# [Records supplied]
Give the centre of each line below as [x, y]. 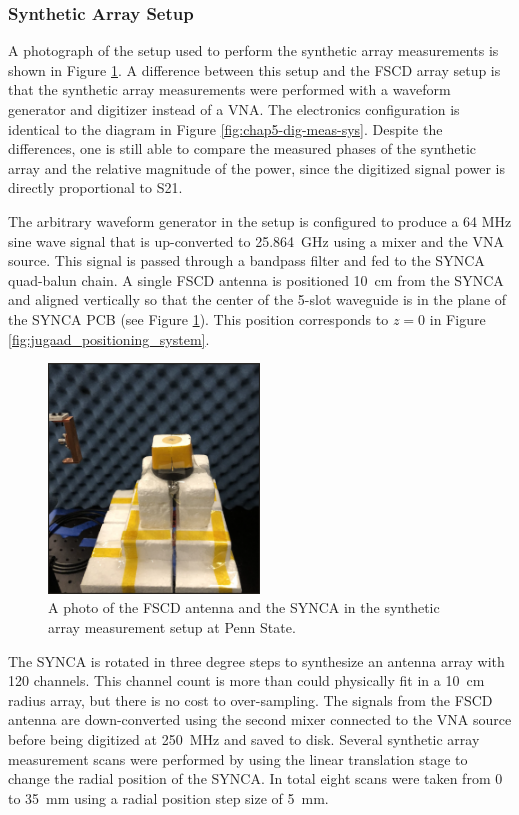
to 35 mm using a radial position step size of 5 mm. [168, 797]
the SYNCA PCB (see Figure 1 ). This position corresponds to [198, 318]
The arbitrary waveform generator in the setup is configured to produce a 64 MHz [260, 220]
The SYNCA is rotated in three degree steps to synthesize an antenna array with [256, 660]
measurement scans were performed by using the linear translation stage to [238, 758]
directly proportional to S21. [95, 187]
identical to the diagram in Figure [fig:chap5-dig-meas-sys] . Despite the [225, 128]
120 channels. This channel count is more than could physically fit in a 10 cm [246, 680]

# [Problem]
Every line in the material above that has the word "using" should be copied.

# [Answer to this exercise]
to 35 mm using a radial position step size of 5 mm. [168, 797]
measurement scans were performed by using the linear translation stage to [238, 758]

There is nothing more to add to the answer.